(Problem) Restate the full listing word for word and leave the pictures out.

(Entries shown)
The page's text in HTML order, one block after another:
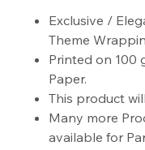
Exclusive /
Theme
Printed on 100
Paper.
This product
Many more
available for
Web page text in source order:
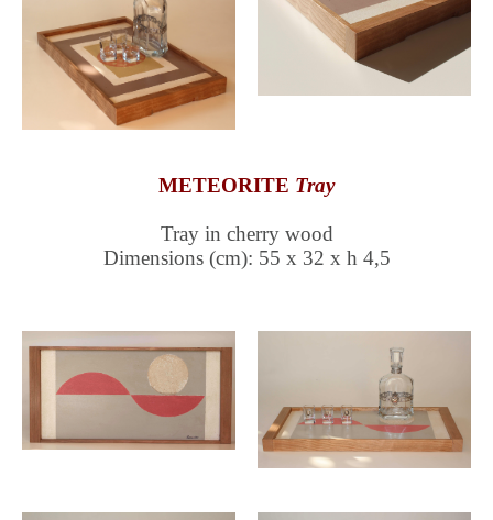
METEORITE Tray
Tray in cherry wood
Dimensions (cm): 55 x 32 x h 4,5
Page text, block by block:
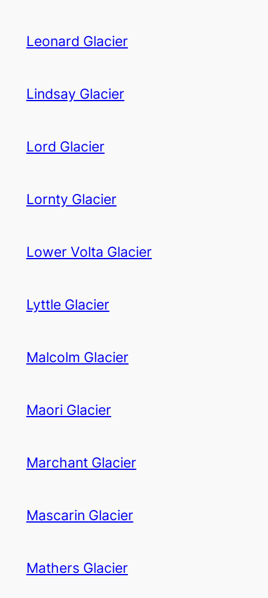
Leonard Glacier
Lindsay Glacier
Lord Glacier
Lornty Glacier
Lower Volta Glacier
Lyttle Glacier
Malcolm Glacier
Maori Glacier
Marchant Glacier
Mascarin Glacier
Mathers Glacier
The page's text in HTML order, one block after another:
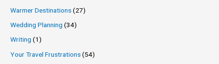
Warmer Destinations(27)
Wedding Planning (34)
Writing (1)
Your Travel Frustrations(54)
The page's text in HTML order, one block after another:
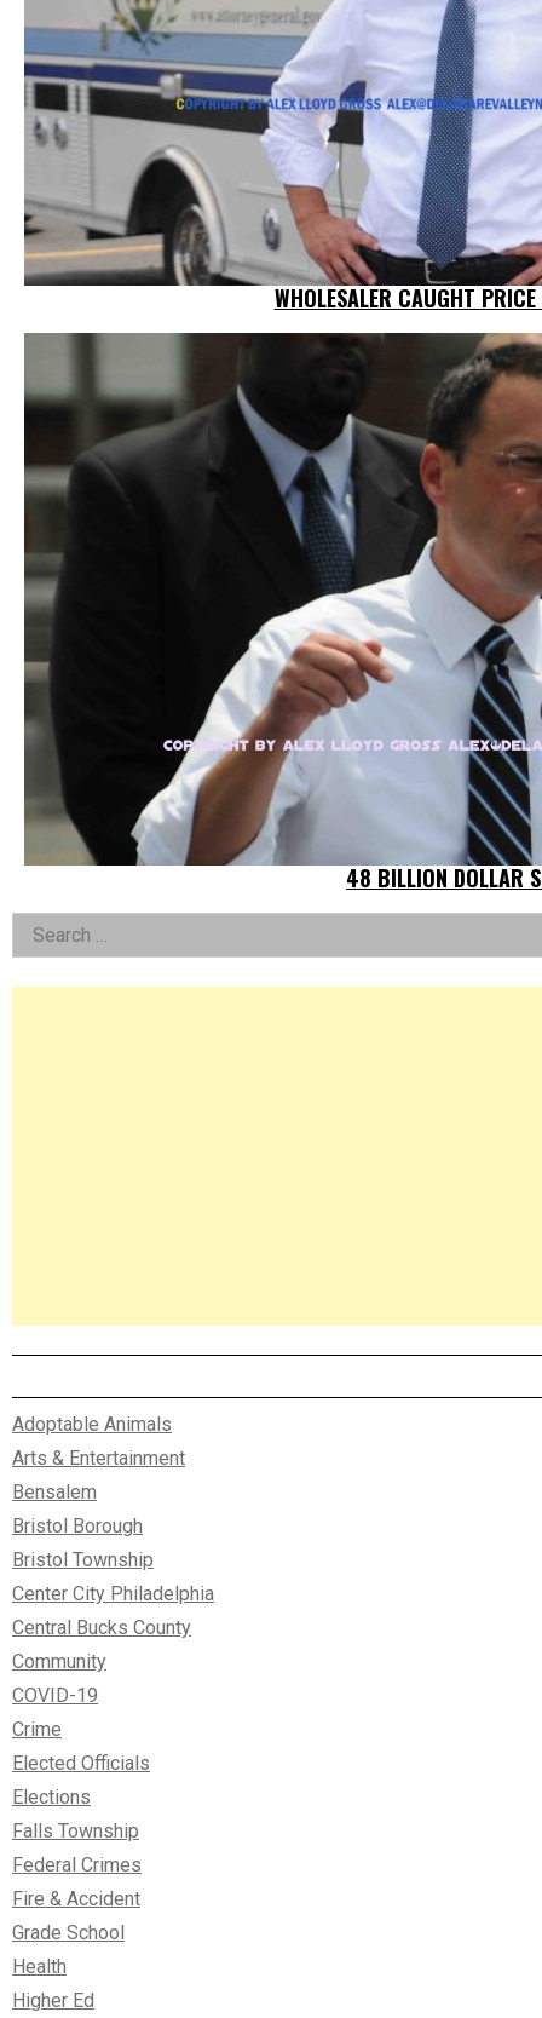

(Response area)
The page's text in HTML order, one block after another:
Exclusive /
Theme
Printed on 100
Paper.
This product
Many more
available for
Web page text in source order:
METEORITE Tray
Tray in cherry wood
Dimensions (cm): 55 x 32 x h 4,5
Page text, block by block:
Leonard Glacier
Lindsay Glacier
Lord Glacier
Lornty Glacier
Lower Volta Glacier
Lyttle Glacier
Malcolm Glacier
Maori Glacier
Marchant Glacier
Mascarin Glacier
Mathers Glacier
The page's text in HTML order, one block after another:
Warmer Destinations(27)
Wedding Planning (34)
Writing (1)
Your Travel Frustrations(54)
The page's text in HTML order, one block after another:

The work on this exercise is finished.